A comoção das reacções causadas pela afirmação desta verdade elementar procura justificar-se nas responsabilidades de José Sócrates na gestão da dívida durante cerca de 6 anos de governo. Esta desculpa esfarrapada e despropositada não chega para disfarçar um facto: a tirada de Sócrates abala uma estratégia política (sobejamente usada pelo próprio Sócrates) que consiste em induzir na população um medo-pânico perante as consequências do eventual não pagamento total ou parcial da dívida externa. Se esta estratégia de medo fosse anulada, provavelmente assistiríamos à revolta de largos sectores da população que de momento aceitam submeter-se a terríveis medidas de austeridade em nome... do pagamento da dívida!

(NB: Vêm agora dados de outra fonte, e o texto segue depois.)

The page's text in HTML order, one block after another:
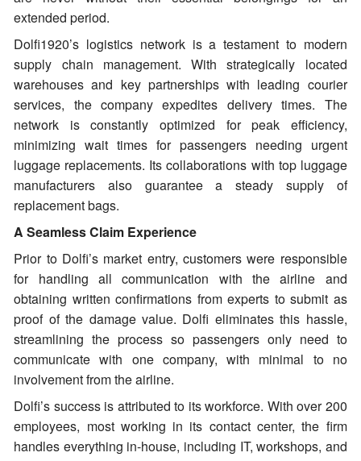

A rematar as suas declarações, Sócrates afirmou: «foi isto que eu estudei em economia». Se ele estudou ou não, não sei dizer, mas lá que tem razão, não restam dúvidas - os fundadores da economia como ciência (se é que tal coisa pode existir) bem o afirmaram há mais de um século. Daí para cá, a criação de dívida soberana como processo apropriação dos recursos colectivos por parte do capital privado tornou-se uma arte sofisticada.

Depois de, ao longo dos séculos, terem sido apropriadas todas as terras comunais, todos os meios de produção individuais e comunais, e toda a força de trabalho, onde hão-de ir os grandes interesses privados sacar novos capitais? Já nada mais resta para saquear, senão os recursos colectivos elementares (a água, o ar, o sol, etc.) e os recursos colectivos construídos (a segurança social, as pensões de reforma, os meios e vias de comunicação, saneamento, etc.).

O sistema de crédito obedece a uma regra básica e incontornável: para que o credor conceda um crédito, o devedor deve oferecer alguma garantia em troca - no caso do consumidor comum pode ser o seu salário ou a sua casa; no caso duma população inteira, a única garantia possível consiste nos recursos colectivos.

Quando uma dívida é integralmente reembolsada, as garantias oferecidas regressam ao seu dono original. Ora, se o credor pretende apropriar-se precisamente dessas garantias, então estaria trabalhando contra si próprio ao permitir a criação duma dívida passível de ser integralmente reembolsada. A única forma de o credor se apropriar da garantia que pretende adquirir (por exemplo, as pensões de reforma) consiste em fornecer um crédito em espiral, impossível de reembolsar. Se o credor não encontrar forma de gerar uma dívida impossível de pagar, então desiste do negócio - não fornecerá mais crédito, porque o interesse que o movia já não pode ser alcançado. Curiosamente, esta realidade é totalmente inversa daquilo que nos é explicado pelos responsáveis políticos e pela comunicação social, que passam a vida a ameaçar-nos de que deixaremos de ter crédito se deixarmos a dívida soberana entrar numa espiral imparável.

José Sócrates tem toda a razão no que disse. Fugiu-lhe a boca para a verdade, ao menos uma vez na vida. A única coisa que lhe faltou dizer foi que existem alternativas à gestão da dívida infinita - essas alternativas passam pelo repúdio do processo de endividamento.